Directed                   Develop                      Distinguish          Define

Demonstrate                      Dramatize                  Diagram

Evaluate                   Exercised                            Elevate                Express

Explain                     Examine

Facilitate

Illustrate                   Identify                     Interact                Instruct

Modify                 Measure

Progressed           Practiced                   Proposed

Revised

Stimulated            Scheduled

Updated

The S/LP should document prior functioning in comparison to current. They should clearly document care coordination.

Choosing the Assessment Instruments and Tools

The home health agency, in conjunction with the therapist, should determine what tests will be approved by the agency, so there is continuity among all therapists. Be certain each therapist is knowledgeable with the tools chosen so inter-rater reliability issues are minimized. Also, much like PT consistency; will a TUG or Tinetti be used, S/LP must consider test and re-test reliability.

Consider time for the administration of the assessment. Nurses have seen assessment tools come and go. I can recall a fabulously thorough clinical assessment tool to be used on an inpatient unit. It soon lost favor when its lack of practicality surfaced. Are you seeking comprehensive tools? Be certain they are standardized so that reliability and validity issues do not surface.
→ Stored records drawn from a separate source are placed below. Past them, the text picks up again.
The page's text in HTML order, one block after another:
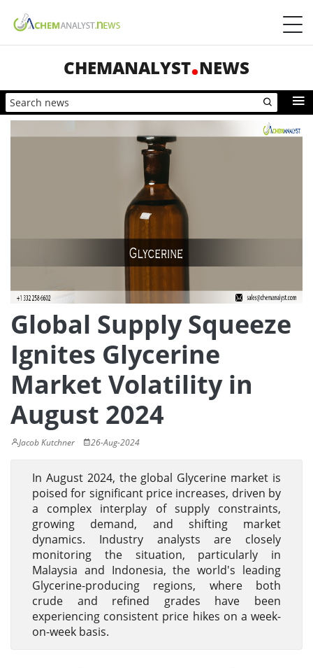
CHEMANALYST NEWS
Global Supply Squeeze
Ignites Glycerine
Market Volatility in
August 2024
Jacob Kutchner 26-Aug-2024
In August 2024, the global Glycerine market is
poised for significant price increases, driven by
a complex interplay of supply constraints,
growing demand, and shifting market
dynamics. Industry analysts are closely
monitoring the situation, particularly in
Malaysia and Indonesia, the world's leading
Glycerine-producing regions, where both
crude and refined grades have been
experiencing consistent price hikes on a week-
on-week basis.
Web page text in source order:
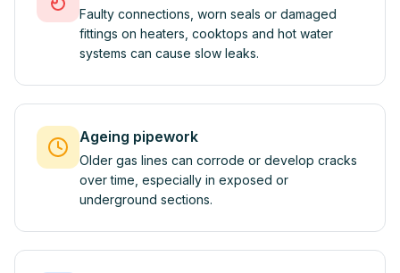
Faulty connections, worn seals or damaged
fittings on heaters, cooktops and hot water
systems can cause slow leaks.
Ageing pipework
Older gas lines can corrode or develop cracks
over time, especially in exposed or
underground sections.
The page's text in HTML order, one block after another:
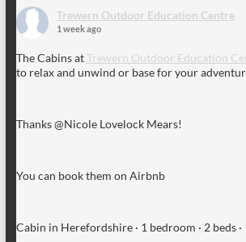
Trewern Outdoor Education Centre
1 week ago
The Cabins atTrewern Outdoor Education
to relax and unwind or base for your
Thanks @Nicole Lovelock Mears!
You can book them on Airbnb
Cabin in Herefordshire · 1 bedroom · 2 beds
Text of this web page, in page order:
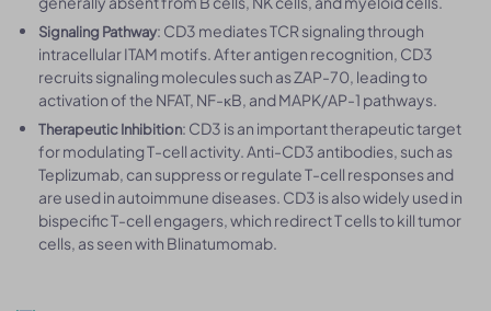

Look at the OASIS functional items and look to well thought of commercially acceptable outcome measurements such as the NOMS. The National Outcome Measurement System can be used as an objective measurement tool for the CMS 13th and 19th visit per the American Speech-Language-Hearing Association.

Eight of the fifteen Functional Communication Measures (FCM) from the Adult NOMs were submitted to the National Quality Forum (NQF) for review and were endorsed and became a part of the public domain.  The FCM is but one component of the overall NOMS, the national data base of treatment outcomes and customized data reports.

Other Common Tools Used by the S/LP

The Aphasia Language Performance Scale (ALPS)

The EFA-3, Examining for Aphasia

Boston Diagnostic Aphasia Exam

Cognitive Linguistic Quick Test (CLQT)

CADL, Communication of Activities of Daily Living

For a more complete list of Standardized Assessment Instruments, go to:

http://www.asha.org/assessments.aspx

¡  Documentation to substantiate coding and care have become critical to agency providers.

¡  Documentation has become the key communication tool for care.

¡  Documentation has become the first and last line of defense with the scrutiny of the industry auditors.

Documentation provides the demonstration of the skills of the clinician and justifies the retention of the agency payment received.

Quick tip: Recently, a colleague shared with me that on their psych team, besides the psych nurse and the occupational therapist, they have added a S/LP in certain circumstances, especially with patients with challenged cognition. With patients who are acting out and have recently suffered a stroke or have exacerbated MS, the S/LP has much to add to the Home Health Team in assisting to decrease frustration and anxiety. Speech and Language Pathologists (therapist) add depth to the total team.